Brekus summarizes the limitations of biblical feminism: Evangelical women rarely protested their political and economic subordination; they demanded only the right to preach; most were single when their careers began; if married, they deferred to husbands; they accepted their position as the subordinate sex; with only a few exceptions, they did not demand the same rights and privileges as male ministers (224). Most evangelical female preachers resented being confused with platform-speaking “radicals” and seem to have believed that the feminist reformers of the 1830s and 1840s hurt them more than they helped them. As Brekus recognizes, the battle over female preaching was a battle over women’s proper place in nineteenth century America (283).

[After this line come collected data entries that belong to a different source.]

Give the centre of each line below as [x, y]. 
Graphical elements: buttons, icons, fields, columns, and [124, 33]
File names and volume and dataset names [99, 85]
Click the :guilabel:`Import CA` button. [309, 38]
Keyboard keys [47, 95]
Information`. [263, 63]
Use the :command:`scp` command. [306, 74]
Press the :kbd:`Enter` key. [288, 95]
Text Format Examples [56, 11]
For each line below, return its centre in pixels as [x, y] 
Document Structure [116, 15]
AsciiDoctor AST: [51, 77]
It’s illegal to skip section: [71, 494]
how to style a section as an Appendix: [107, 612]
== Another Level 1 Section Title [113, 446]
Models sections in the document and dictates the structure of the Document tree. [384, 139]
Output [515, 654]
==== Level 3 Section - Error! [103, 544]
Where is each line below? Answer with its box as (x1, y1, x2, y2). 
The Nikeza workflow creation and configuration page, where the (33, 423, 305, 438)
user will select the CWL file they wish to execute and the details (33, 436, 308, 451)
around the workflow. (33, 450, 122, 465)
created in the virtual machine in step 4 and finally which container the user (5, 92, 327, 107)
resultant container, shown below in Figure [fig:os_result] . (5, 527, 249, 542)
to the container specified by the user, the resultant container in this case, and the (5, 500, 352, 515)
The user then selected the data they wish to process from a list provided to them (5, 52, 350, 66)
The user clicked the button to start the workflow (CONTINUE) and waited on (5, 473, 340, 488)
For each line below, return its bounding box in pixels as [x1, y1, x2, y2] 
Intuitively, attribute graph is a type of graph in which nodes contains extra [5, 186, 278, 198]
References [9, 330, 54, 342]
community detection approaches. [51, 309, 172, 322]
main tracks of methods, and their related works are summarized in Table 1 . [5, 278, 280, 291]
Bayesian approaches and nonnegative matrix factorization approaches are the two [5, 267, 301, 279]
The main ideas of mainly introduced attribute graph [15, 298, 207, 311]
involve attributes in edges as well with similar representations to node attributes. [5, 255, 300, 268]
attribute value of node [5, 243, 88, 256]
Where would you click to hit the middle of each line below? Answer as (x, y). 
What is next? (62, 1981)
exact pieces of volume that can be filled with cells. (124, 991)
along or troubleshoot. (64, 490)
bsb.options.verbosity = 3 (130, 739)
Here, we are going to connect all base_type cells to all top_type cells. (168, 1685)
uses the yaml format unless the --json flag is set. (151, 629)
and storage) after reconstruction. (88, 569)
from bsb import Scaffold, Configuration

Of special note is that, in addition to being excluded from the pulpit, female preachers also were excluded from the pages of church records and clerical memoirs. A few, such as African American Jarena Lee, wrote memoirs designed to affirm the legitimacy of their calling. Brekus concludes, however: “As biblical feminists, female preachers stood outside of the two communities who might have tried to preserve their memory. Too radical to be accepted by evangelicals and too conservative to be accepted by women’s rights activists, they were caught between two worlds. Remembered by neither, they disappeared into the silence of the past” (339).

For all who are interested in the dynamics affecting the rhetorical history of women, these books are must reading.

 

Karlyn Kohrs Campbell is professor of Speech-Communication at the University of Minnesota.